- Promotional poster
- Directed by: Najdat Anzour
- Starring: Fabio Testi, Bill Fellows and Marco Foschi
- Release date: 11 September 2013 (London premiere);
- Country: Syria
- Languages: English Arabic

= King of the Sands =

King of the Sands is a 2013 Syrian historical and biographical film, directed by Najdat Anzour, with the main characters starring Fabio Testi, Bill Fellows in the title roles.

==Story==
King of the Sands is a biopic of King Abdulaziz, an emir of the central Arabian Al Saud clan and founder of the present-day kingdom of Saudi Arabia.

King of the Sands is presented as a "landmark taboo-breaking film", depicting a "dichotomous" story. It presents an impoverished prince in exile who reconquers his ancestral lands (Najd), and continues to expand his dominion until he controls the better part of the Arabian Peninsula. This accomplishment demanded "single-minded ruthlessness". He exterminated the rivaling Emirs of Ha'il. He later massacred his own shock troops, the Ikhwan (an irregular militia recruited from the main nomadic tribes), when they became a liability in the late 1920s and early 1930s. They had threatened the king's relations with the British in Jordan and Iraq. This film also depicts Western imperialism as impinging on the monarch's independence, foreshadowing the kingdom's future entanglement in world affairs once the oil started to flow.

==Cast==

- Fabio Testi as King Abdulaziz
- Bill Fellows as St John Philby
- Marco Foschi as King Abdulaziz (young)
- Mohammed Rafee
- Adnan Abdul Jalil as Judge
- Amjad Hussain
- Hamida Salim as King Abdulaziz's assistant

==Controversies==
The depiction of the founder of the kingdom of Saudi Arabia draws criticism by the Saudi royal family and some of the family's allies in the western countries. Its release came amidst the deterioration of relations between Saudi Arabia and Syria due to the Syrian civil war, in which Riyadh backed Syrian opposition against the Syrian government.

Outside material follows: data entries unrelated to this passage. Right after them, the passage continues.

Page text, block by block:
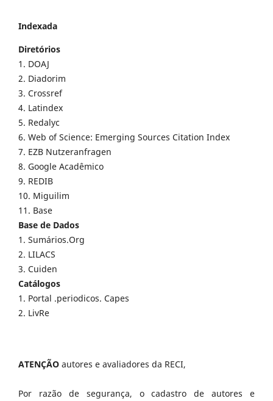
Indexada
Diretórios
1. DOAJ
2. Diadorim
3. Crossref
4. Latindex
5. Redalyc
6. Web of Science: Emerging Sources Citation Index
7. EZB Nutzeranfragen
8. Google Acadêmico
9. REDIB
10. Miguilim
11. Base
Base de Dados
1. Sumários.Org
2. LILACS
3. Cuiden
Catálogos
1. Portal .periodicos. Capes
2. LivRe
ATENÇÃO autores e avaliadores da RECI,
Por razão de segurança, o cadastro de autores e
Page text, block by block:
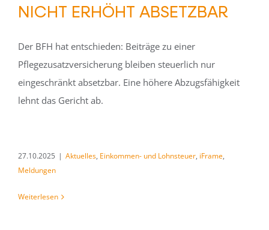
NICHT ERHÖHT ABSETZBAR
Der BFH hat entschieden: Beiträge zu einer
Pflegezusatzversicherung bleiben steuerlich nur
eingeschränkt absetzbar. Eine höhere Abzugsfähigkeit
lehnt das Gericht ab.
27.10.2025 | Aktuelles, Einkommen- und Lohnsteuer, iFrame,
Meldungen
Weiterlesen
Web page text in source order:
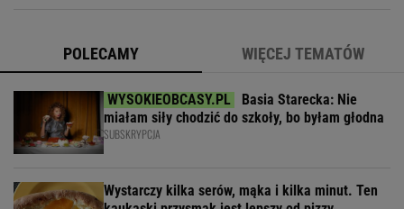
POLECAMY WIĘCEJ TEMATÓW
Basia Starecka: Nie
miałam siły chodzić do szkoły, bo byłam głodna
SUBSKRYPCJA
Wystarczy kilka serów, mąka i kilka minut. Ten
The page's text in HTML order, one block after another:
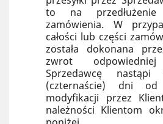
to na przedłużenie
zamówienia. W
całości lub części
została dokonana
zwrot
Sprzedawcę
(czternaście) dni
modyfikacji przez
należności Klientom

Najdat Anzour who directed the film is the son of the Syrian pioneer of Arab cinema, Ismail Anzour. Although Najdat's reputation rest primarily on the production of epic TV series about important episodes in Islamic history and West Asia, he is also known for controversial political topics. His latest, King of the Sands, falls into that category.

At a press conference, on 18 April 2012, the director reported that he has already received threats of lawsuits by unidentified parties trying to prevent the film's release.

Saudi Arabian authorities reacted strongly to the film. Talal bin Abdulaziz Al Saud, son of Abdulaziz Al Saud and a senior member of the Saudi royal family, described the film as a great disrespect to the kingdom's founder. He said that “We have already made contacts with Bashar al Assad via a mutual friend to bring the screening of the movie to an end in the Arab country”. He also described Najdat Anzour as director of sexual jihad or Jihad al-Nikah.

===Death threats===
Anzour said he has received death threats over the film.

On 20 December 2013, Syrian movie director Najdat Anzour said he holds the Saudi government responsible for any harm that might come to him and his staff who joined him in the making of King of the Sands, a movie critical of Saudi Arabia.

After the movie was screened in Damascus, a Saudi cleric, Adnan al-Ayed issued a fatwa authorizing the killing of Anzour as "condonable and necessary". The preacher is said to have justified his fatwa by claiming that the director, Najdat Anzour, has insulted Islam by attacking the kingdom's founder through his film.

===Attempted ban===
A Saudi royal have attempted to ban the King of the Sands movie from screening in other countries. The film was shown in Damascus, despite attempts from a Saudi prince to have it banned in Syria. There is no report about public show of the movie in any other countries but a mixed reports about a private screening in London, Britain.